I strongly suggest you look at your check warrant or direct deposit slip
to verify your individual amounts.
Hopefully, the explanation will be clear on your individual check stubs
to follow the application of the new PPPA rates.
______________________________________________________________________________
This
is the exact text of the CalPERS Circular Letter:
SUBJECT: 2012 PURCHASING POWER
PROTECTION ALLOWANCE (PPPA)
Purchasing
Power Protection Allowance (PPPA) payments are designed to restore up to a
maximum of 75% of the original purchasing power of retirement allowances for
those retirees with state or school service and 80% of the original purchasing
power of retirement allowances for those retirees with public agency service.

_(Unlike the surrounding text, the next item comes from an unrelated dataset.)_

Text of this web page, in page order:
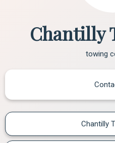
Chantilly
towing
Chantilly

In most instances, eligibility for the PPPA benefit is based on the year of
retirement, cost-of-living adjustments received, payment of one-time increases,
also known as Ad Hoc increases, and declining purchasing power that is measured
by the United States City Average Consumer Price Index (CPI-U).
While
increases (or decreases) for this benefit will continue to be included as part
of the January 2012 monthly retirement warrants to those eligible retirees and
beneficiaries, conversion to a new automated system, mylCalPERS, has eliminated
the need for our actuarial staff to develop the PPPA factors/percentages you
may be accustomed to receiving each year.
Previously,
PPPA tables provided percentages for the three largest employer groups: the
State, Schools and a majority of Public Agencies providing 2% cost-of-living
adjustments. PPPA groups were created to conform to the calculation system in
place for the last two decades. MylCalPERS has replaced PPPA groups. The
program now performs an individual calculation on all 550,000 monthly payees.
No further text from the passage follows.